EXERCISE OBJECTIVE = Looking through the records that follow, determine how many lines contain "formulaire" and reply with that number alone.

SUPPLIED DATA =
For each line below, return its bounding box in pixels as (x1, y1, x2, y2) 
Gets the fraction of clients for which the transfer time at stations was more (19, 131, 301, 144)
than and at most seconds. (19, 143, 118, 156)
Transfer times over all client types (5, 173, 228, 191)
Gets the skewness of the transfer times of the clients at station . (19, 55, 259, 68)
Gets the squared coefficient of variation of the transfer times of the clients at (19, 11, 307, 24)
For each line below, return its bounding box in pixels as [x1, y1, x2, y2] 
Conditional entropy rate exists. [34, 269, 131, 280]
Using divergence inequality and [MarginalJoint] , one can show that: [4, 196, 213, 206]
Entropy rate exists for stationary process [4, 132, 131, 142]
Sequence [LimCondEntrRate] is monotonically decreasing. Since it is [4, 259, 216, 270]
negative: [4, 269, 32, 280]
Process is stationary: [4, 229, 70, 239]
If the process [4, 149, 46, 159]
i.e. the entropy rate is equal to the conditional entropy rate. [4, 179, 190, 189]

...

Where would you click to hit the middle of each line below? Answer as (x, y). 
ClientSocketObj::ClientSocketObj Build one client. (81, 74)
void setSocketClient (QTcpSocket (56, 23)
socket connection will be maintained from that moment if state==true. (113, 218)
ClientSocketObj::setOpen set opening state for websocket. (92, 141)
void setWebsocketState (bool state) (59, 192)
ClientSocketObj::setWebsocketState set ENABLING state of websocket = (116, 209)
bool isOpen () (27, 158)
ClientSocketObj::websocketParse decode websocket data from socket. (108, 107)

* * *

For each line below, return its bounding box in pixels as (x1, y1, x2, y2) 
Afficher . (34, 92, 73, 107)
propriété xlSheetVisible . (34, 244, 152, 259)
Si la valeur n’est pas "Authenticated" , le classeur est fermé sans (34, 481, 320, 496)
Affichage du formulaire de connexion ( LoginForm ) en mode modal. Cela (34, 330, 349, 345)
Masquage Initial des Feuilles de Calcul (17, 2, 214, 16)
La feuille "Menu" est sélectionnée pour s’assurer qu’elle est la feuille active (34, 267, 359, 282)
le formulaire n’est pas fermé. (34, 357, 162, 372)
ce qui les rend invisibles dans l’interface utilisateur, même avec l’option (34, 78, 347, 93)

EXERCISE OUTPUT = 2